Many hospitals do not a standardized ways of disposing their infectious waste which is necessary. The problem was the team does not know how much infectious wastes they have in their hospital. The first step they did was to establish a baseline and they used an appropriate control chart, the XmR chart which was based on the normal distribution. They found out that during the baseline period there was just a little over 7 lb (3.2 kg) infectious wastes in their hospital. In other words, the process was stable and showed only ordinary cause variation. Thus, the team created some appropriate intervention improvement strategy. They first operationally defined infectious wastes and organized educational campaign awareness in order for the people is able to identify the different infectious wastes in their hospital. And the next time around, the team found out that the process has shifted to a new and more acceptable level of performance and that the new mean of the daily production of infectious waste was a little more than 4 lb (1.8 kg) per day. Indeed, the control chart helped the team in examining the impact of their efforts. This time, there was a noticeable shift in the process going in the correct direction.

Summary:

The difficulty was that the team does not know how much transmittable wastes they have in their hospital. They used an appropriate control chart as a first step as a starting point by using, the XmR chart based on the normal distribution.

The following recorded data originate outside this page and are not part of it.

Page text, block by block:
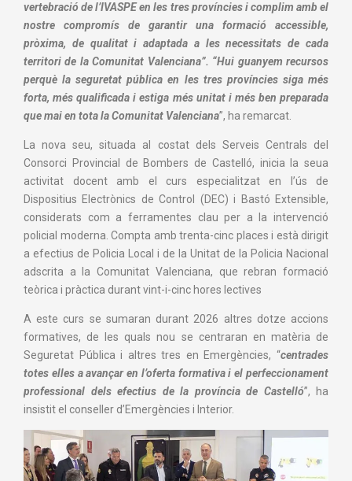
vertebració de l’IVASPE en les tres províncies i complim amb el
nostre compromís de garantir una formació accessible,
pròxima, de qualitat i adaptada a les necessitats de cada
territori de la Comunitat Valenciana”. “Hui guanyem recursos
perquè la seguretat pública en les tres províncies siga més
forta, més qualificada i estiga més unitat i més ben preparada
que mai en tota la Comunitat Valenciana”, ha remarcat.
La nova seu, situada al costat dels Serveis Centrals del
Consorci Provincial de Bombers de Castelló, inicia la seua
activitat docent amb el curs especialitzat en l’ús de
Dispositius Electrònics de Control (DEC) i Bastó Extensible,
considerats com a ferramentes clau per a la intervenció
policial moderna. Compta amb trenta-cinc places i està dirigit
a efectius de Policia Local i de la Unitat de la Policia Nacional
adscrita a la Comunitat Valenciana, que rebran formació
teòrica i pràctica durant vint-i-cinc hores lectives
A este curs se sumaran durant 2026 altres dotze accions
formatives, de les quals nou se centraran en matèria de
Seguretat Pública i altres tres en Emergències, “centrades
totes elles a avançar en l’oferta formativa i el perfeccionament
professional dels efectius de la província de Castelló”, ha
insistit el conseller d’Emergències i Interior.
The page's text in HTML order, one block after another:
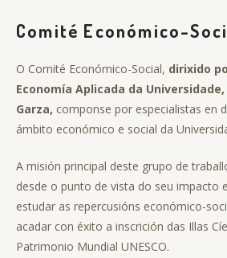
Comité Económico-
O Comité Económico-Social, dirixido
Economía Aplicada da
Garza, componse por especialistas en
ámbito económico e social da
A misión principal deste grupo de
desde o punto de vista do seu impacto
estudar as repercusións económico-
acadar con éxito a inscrición das Illas
Patrimonio Mundial UNESCO.
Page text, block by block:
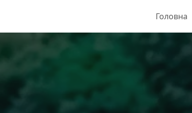
Головна
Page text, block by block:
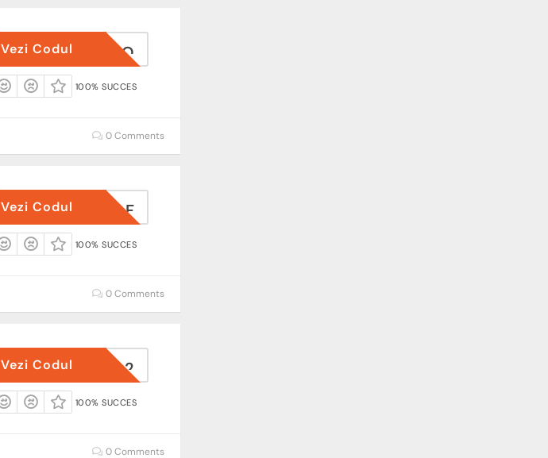
00GT5PRO
Vezi Codul
100% SUCCES
0 Comments
025FEBAF
Vezi Codul
100% SUCCES
0 Comments
A300D2
Vezi Codul
100% SUCCES
0 Comments
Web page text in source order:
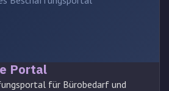
Portal
für Bürobedarf und

They found out that during the starting point there was just a little over 7 lb (3.2 kg) infectious wastes in their hospital. In other words, the process was constant and displayed only ordinary cause variation. Thus, the team created some appropriate intercession tactic. In order to make people identify the different infectious wastes in their hospital, they first operationally defined infectious wastes and organized educational campaign. In the next phase, the team found out that the method has shifted to a more conventional level of performance and new mean of daily production of infectious waste was a little more than 4 lb (1.8 kg) per day. The control chart showed a noticeable shift in the process going in the accurate direction.

Conclusion:

The paper of J. C. Benneyan, R. C. Lloyd, and P. E. Plsek entitled Statistical Process Control as a Tool for Research and Healthcare improvement discussed Statistical process control (SPC). Through the different examples, this study showed the power, user friendliness and significance of control chart for researchers to know how effective or beneficial the changes into the health care improvement endeavours are. The use of this tool is very beneficial to the process improvement managers and practitioners as well as to researchers as it helps in the usage of the objective data and how this can be done or the process of statistical thinking itself before making suitable decisions based on the findings and analysis of data.